Beni per circa 600mila euro sono stati confiscati a Pietro Raso, di 35 anni di San Ferdinando, coinvolto nel processo “Ares” nato da un’inchiesta sulla cosca Cacciola-Grasso di Rosarno.
In particolare, i carabinieri del Nucleo investigativo del reparto operativo di Reggio Calabria e del gruppo di Gioia Tauro hanno eseguito un decreto di confisca emesso dalla sezione Misure di prevenzione della Corte d’Appello. Il provvedimento è frutto di una proposta avanzata dalla Procura di Reggio Calabria, diretta da Giuseppe Lombardo, in seguito ad accertamenti svolti dai militari dell’Arma nell’ambito dell’operazione “Ares”, condotta tra il 2015 e il 2018, che aveva acceso i riflettori su un vasto patrimonio ritenuto di origine illecita.

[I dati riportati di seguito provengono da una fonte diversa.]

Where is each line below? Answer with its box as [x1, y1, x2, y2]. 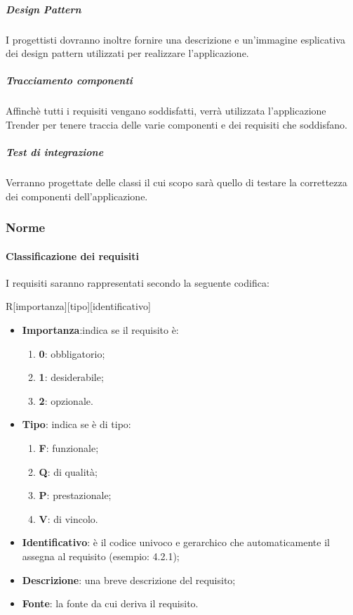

In totale, sono stati confiscati 14 terreni e 2 fabbricati nel comune di San Ferdinando, un’impresa individuale attiva nella coltivazione di agrumi a Rosarno e un prodotto finanziario.
Tutti i beni risultavano formalmente intestati alla moglie dell’uomo, ma secondo gli accertamenti patrimoniali sarebbero stati nella piena disponibilità di Raso che, lo scorso marzo, dopo un annullamento della Cassazione, è stato condannato a 8 anni e 6 mesi di reclusione dalla Corte d’Appello che lo ha assolto dall’accusa di associazione mafiosa.
Sentenza che, adesso, deve essere valutata dalla Corte di Cassazione.